:: Required work ::
Scan the entries and copy each line where the word "discovered" is present.

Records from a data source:
+===+

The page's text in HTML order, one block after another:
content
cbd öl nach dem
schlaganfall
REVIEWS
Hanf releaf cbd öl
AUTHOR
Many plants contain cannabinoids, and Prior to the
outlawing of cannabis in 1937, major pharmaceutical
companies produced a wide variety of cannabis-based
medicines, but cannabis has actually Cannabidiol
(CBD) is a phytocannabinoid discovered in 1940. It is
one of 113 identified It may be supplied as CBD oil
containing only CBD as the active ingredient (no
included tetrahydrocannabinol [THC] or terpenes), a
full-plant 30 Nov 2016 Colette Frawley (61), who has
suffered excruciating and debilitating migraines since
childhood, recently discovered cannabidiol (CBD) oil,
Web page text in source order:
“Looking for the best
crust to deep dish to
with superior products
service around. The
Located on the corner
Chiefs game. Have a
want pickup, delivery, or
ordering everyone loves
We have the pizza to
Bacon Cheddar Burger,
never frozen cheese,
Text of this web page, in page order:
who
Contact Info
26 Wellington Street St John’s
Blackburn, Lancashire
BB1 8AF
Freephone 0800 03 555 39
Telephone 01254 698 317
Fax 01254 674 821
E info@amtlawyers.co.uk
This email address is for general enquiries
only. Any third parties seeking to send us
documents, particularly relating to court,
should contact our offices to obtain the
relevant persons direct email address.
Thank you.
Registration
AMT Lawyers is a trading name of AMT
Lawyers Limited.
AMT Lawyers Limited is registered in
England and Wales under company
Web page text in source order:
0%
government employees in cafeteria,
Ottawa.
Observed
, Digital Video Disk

+===+

:: Written response ::
(CBD) is a phytocannabinoid discovered in 1940. It is
childhood, recently discovered cannabidiol (CBD) oil,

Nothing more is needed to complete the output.